Records from a collection »
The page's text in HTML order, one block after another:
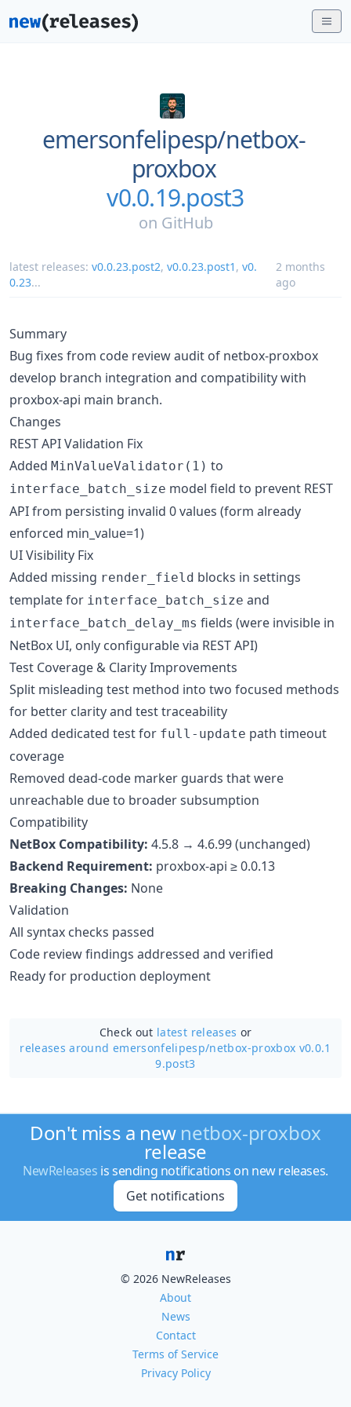
emersonfelipesp/netbox-
proxbox
v0.0.19.post3
on GitHub
latest releases: v0.0.23.post2, v0.0.23.post1 , v0.
0.23...
2 months
ago
Summary
Bug fixes from code review audit of netbox-proxbox
develop branch integration and compatibility with
proxbox-api main branch.
Changes
REST API Validation Fix
Added MinValueValidator(1) to
interface_batch_size model field to prevent REST
API from persisting invalid 0 values (form already
enforced min_value=1)
UI Visibility Fix
Added missing render_field blocks in settings
template for interface_batch_size and
interface_batch_delay_ms fields (were invisible in
NetBox UI, only configurable via REST API)
Test Coverage & Clarity Improvements
Split misleading test method into two focused methods
for better clarity and test traceability
Added dedicated test for full-update path timeout
coverage
Removed dead-code marker guards that were
unreachable due to broader subsumption
Compatibility
NetBox Compatibility: 4.5.8 → 4.6.99 (unchanged)
Backend Requirement: proxbox-api ≥ 0.0.13
Breaking Changes: None
Validation
All syntax checks passed
Code review findings addressed and verified
Ready for production deployment
Check out latest releases or
releases around emersonfelipesp/netbox-proxbox v0.0.1
9.post3
Don't miss a new netbox-proxbox
release
NewReleases is sending notifications on new releases.
Get notifications
© 2026 NewReleases
About
News
Contact
Terms of Service
Privacy Policy

Activity » Without including any picture, print all of the entries above exactly.

Exercise response »
The page's text in HTML order, one block after another:
emersonfelipesp/netbox-
proxbox
v0.0.19.post3
on GitHub
latest releases: v0.0.23.post2, v0.0.23.post1 , v0.
0.23...
2 months
ago
Summary
Bug fixes from code review audit of netbox-proxbox
develop branch integration and compatibility with
proxbox-api main branch.
Changes
REST API Validation Fix
Added MinValueValidator(1) to
interface_batch_size model field to prevent REST
API from persisting invalid 0 values (form already
enforced min_value=1)
UI Visibility Fix
Added missing render_field blocks in settings
template for interface_batch_size and
interface_batch_delay_ms fields (were invisible in
NetBox UI, only configurable via REST API)
Test Coverage & Clarity Improvements
Split misleading test method into two focused methods
for better clarity and test traceability
Added dedicated test for full-update path timeout
coverage
Removed dead-code marker guards that were
unreachable due to broader subsumption
Compatibility
NetBox Compatibility: 4.5.8 → 4.6.99 (unchanged)
Backend Requirement: proxbox-api ≥ 0.0.13
Breaking Changes: None
Validation
All syntax checks passed
Code review findings addressed and verified
Ready for production deployment
Check out latest releases or
releases around emersonfelipesp/netbox-proxbox v0.0.1
9.post3
Don't miss a new netbox-proxbox
release
NewReleases is sending notifications on new releases.
Get notifications
© 2026 NewReleases
About
News
Contact
Terms of Service
Privacy Policy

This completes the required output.